What the task requires —
Of all the lines below, return only those starting with the line holding "methods; these are: [4, 191, 64, 201]" and going on through the line holding "conclusions. With ML, there", exactly as written.

Provided records —
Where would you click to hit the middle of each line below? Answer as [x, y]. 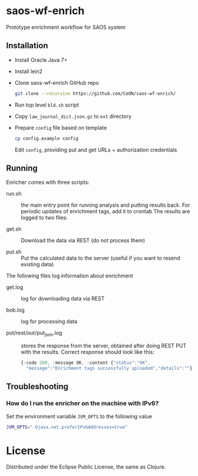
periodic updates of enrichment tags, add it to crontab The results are [105, 211]
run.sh [14, 194]
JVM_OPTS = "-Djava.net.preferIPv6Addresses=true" [67, 427]
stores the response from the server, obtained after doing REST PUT [104, 346]
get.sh [14, 229]
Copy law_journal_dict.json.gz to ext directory [73, 116]
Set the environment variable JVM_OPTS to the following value [79, 416]
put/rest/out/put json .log [34, 334]
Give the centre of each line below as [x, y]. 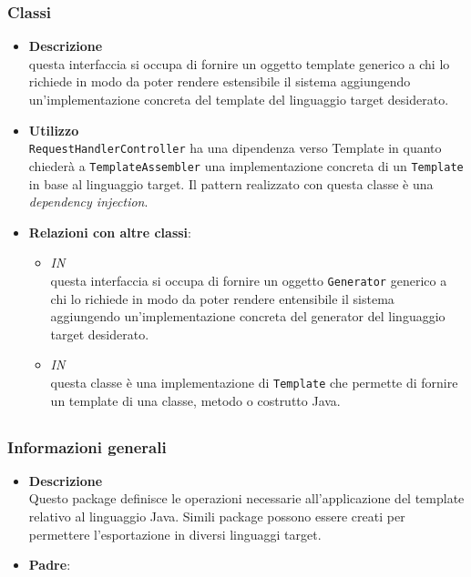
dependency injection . [88, 202]
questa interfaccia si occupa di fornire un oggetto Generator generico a [249, 280]
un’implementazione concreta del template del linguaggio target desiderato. [239, 99]
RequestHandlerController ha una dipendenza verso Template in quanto [235, 148]
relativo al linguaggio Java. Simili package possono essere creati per [217, 516]
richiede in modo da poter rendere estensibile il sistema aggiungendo [220, 81]
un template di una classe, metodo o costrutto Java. [195, 400]
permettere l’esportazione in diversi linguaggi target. [175, 534]
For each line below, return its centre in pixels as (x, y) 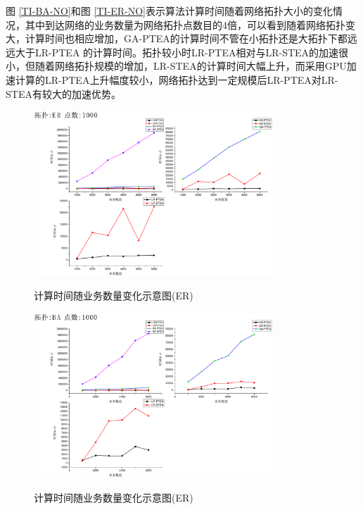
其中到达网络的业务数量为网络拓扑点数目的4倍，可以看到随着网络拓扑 (185, 24)
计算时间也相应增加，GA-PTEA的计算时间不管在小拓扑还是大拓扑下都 (186, 38)
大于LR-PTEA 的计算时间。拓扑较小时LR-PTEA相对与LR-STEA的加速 (177, 52)
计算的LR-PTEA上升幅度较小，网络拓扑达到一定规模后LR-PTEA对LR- (177, 79)
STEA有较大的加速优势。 (63, 93)
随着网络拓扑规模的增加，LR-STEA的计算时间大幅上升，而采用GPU (191, 66)
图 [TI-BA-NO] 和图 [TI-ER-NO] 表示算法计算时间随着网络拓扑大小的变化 (169, 11)
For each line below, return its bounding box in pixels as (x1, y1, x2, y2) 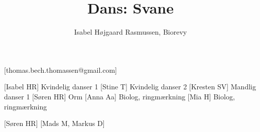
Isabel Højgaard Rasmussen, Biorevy (74, 27, 187, 37)
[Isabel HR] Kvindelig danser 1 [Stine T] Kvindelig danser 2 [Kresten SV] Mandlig (4, 81, 256, 92)
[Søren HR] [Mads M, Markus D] (4, 118, 105, 128)
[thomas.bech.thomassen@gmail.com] (4, 64, 117, 75)
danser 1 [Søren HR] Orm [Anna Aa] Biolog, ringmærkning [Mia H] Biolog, (4, 91, 235, 101)
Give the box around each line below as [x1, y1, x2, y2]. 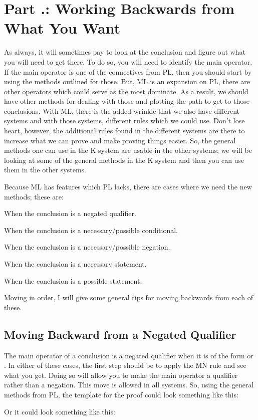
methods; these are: [4, 191, 64, 201]
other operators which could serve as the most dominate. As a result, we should [4, 86, 248, 96]
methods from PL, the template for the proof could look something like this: [4, 389, 238, 399]
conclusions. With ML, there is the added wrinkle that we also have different [4, 105, 239, 116]
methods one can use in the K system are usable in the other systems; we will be [4, 145, 252, 155]
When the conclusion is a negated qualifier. [4, 208, 136, 219]
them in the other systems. [4, 164, 86, 175]
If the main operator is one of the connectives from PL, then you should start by [4, 66, 252, 77]
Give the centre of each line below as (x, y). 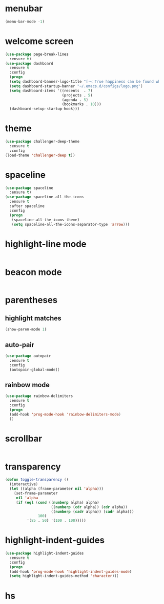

Result for this exercise —
methods; these are: [4, 191, 64, 201]
other operators which could serve as the most dominate. As a result, we should [4, 86, 248, 96]
methods from PL, the template for the proof could look something like this: [4, 389, 238, 399]
conclusions. With ML, there is the added wrinkle that we also have different [4, 105, 239, 116]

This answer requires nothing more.